SACRAMENTO, CA – A proposed policy in California, SB 310, would acknowledge Tribes’ cultural fire practices and respect fire practitioners’ right to burn. A new article from the nonpartisan think tank Sightline Institute describes how such legislation not only reintroduces helpful cultural fire practices in a climate-intensified wildfire age but also affirms the sovereignty of Tribes more broadly, in a way that could serve as a model to other jurisdictions.
Sightline’s discussion focuses on the Karuk Tribe, whose homelands straddle the California-Oregon border and who hold millennia-old cultural burning knowledge and practices that support their food, health, and spiritual traditions as well as local ecosystems. But barriers to burning infringe on their sovereignty.
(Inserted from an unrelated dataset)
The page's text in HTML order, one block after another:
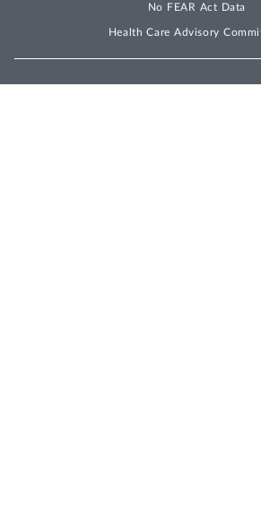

SB 310 and measures to expand co-stewardship of national forests benefit Tribal culture and forest ecosystems and represent wins in the struggle for others to understand and recognize Tribal sovereignty.
- Government agencies are scrambling to reverse the dominant paradigm of aggressively suppressing wildfire. This includes recognizing the role of Indigenous land stewardship and extensive burning.
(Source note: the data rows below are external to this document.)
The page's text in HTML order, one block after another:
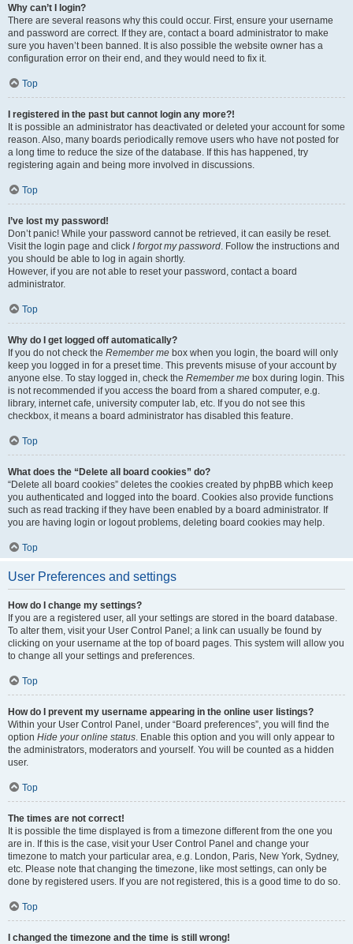
Why can’t I login?
There are several reasons why this could occur. First, ensure your username
and password are correct. If they are, contact a board administrator to make
sure you haven’t been banned. It is also possible the website owner has a
configuration error on their end, and they would need to fix it.
Top
I registered in the past but cannot login any more?!
It is possible an administrator has deactivated or deleted your account for some
reason. Also, many boards periodically remove users who have not posted for
a long time to reduce the size of the database. If this has happened, try
registering again and being more involved in discussions.
Top
I’ve lost my password!
Don’t panic! While your password cannot be retrieved, it can easily be reset.
Visit the login page and click I forgot my password. Follow the instructions and
you should be able to log in again shortly.
However, if you are not able to reset your password, contact a board
administrator.
Top
Why do I get logged off automatically?
If you do not check the Remember me box when you login, the board will only
keep you logged in for a preset time. This prevents misuse of your account by
anyone else. To stay logged in, check the Remember me box during login. This
is not recommended if you access the board from a shared computer, e.g.
library, internet cafe, university computer lab, etc. If you do not see this
checkbox, it means a board administrator has disabled this feature.
Top
What does the “Delete all board cookies” do?
“Delete all board cookies” deletes the cookies created by phpBB which keep
you authenticated and logged into the board. Cookies also provide functions
such as read tracking if they have been enabled by a board administrator. If
you are having login or logout problems, deleting board cookies may help.
Top
User Preferences and settings
How do I change my settings?
If you are a registered user, all your settings are stored in the board database.
To alter them, visit your User Control Panel; a link can usually be found by
clicking on your username at the top of board pages. This system will allow you
to change all your settings and preferences.
Top
How do I prevent my username appearing in the online user listings?
Within your User Control Panel, under “Board preferences”, you will find the
option Hide your online status. Enable this option and you will only appear to
the administrators, moderators and yourself. You will be counted as a hidden
user.
Top
The times are not correct!
It is possible the time displayed is from a timezone different from the one you
are in. If this is the case, visit your User Control Panel and change your
timezone to match your particular area, e.g. London, Paris, New York, Sydney,
etc. Please note that changing the timezone, like most settings, can only be
done by registered users. If you are not registered, this is a good time to do so.
Top
I changed the timezone and the time is still wrong!

- The Karuk Tribe supports Senate Bill 310, currently near the finish line in the California legislature, which would explicitly recognize Tribal sovereignty with respect to cultural burning.
- The United States Wildland Fire Mitigation and Management Commission plan recommends that Congress authorize the US Forest Service to enter into co-management agreements with Tribes, allowing shared or transferred decision-making authority, and recommends a blue-ribbon panel to identify how to reduce co-management barriers.
The policy efforts are steps toward unlearning the idea that the United States “gives rights” to Tribes and re-learning that sovereign Tribes hold those rights intrinsically.
Article author and Senior Researcher Kate Anderson spoke to Bill Tripp, director of Natural Resources and Environmental Policy for the Karuk Tribe, about the paradigm shift.
“I’ve learned in those conversations that respecting Tribal sovereignty is key for Karuk cultural burning,” said Anderson. “And burning is also key for Karuk cultural sovereignty. Strengthening people’s understanding of and respect for sovereignty can address the wildfire crisis while honoring the Karuk’s rights.”
Read the full analysis: What’s misunderstood about Indigenous cultural fire is sovereignty
Related:
- Oregon’s Land Use Law Creates Wildfire-Adapted Communities | Bend residents have shown us how.
- Uncontainable Wildfires Are Inevitable. Community Destruction Is Not. | Five policy shifts could help communities harden their homes against fire danger.
- The Best Wildfire Solution We’re Not Using | Three ways to curb the sprawl that traps us on a wildfire treadmill.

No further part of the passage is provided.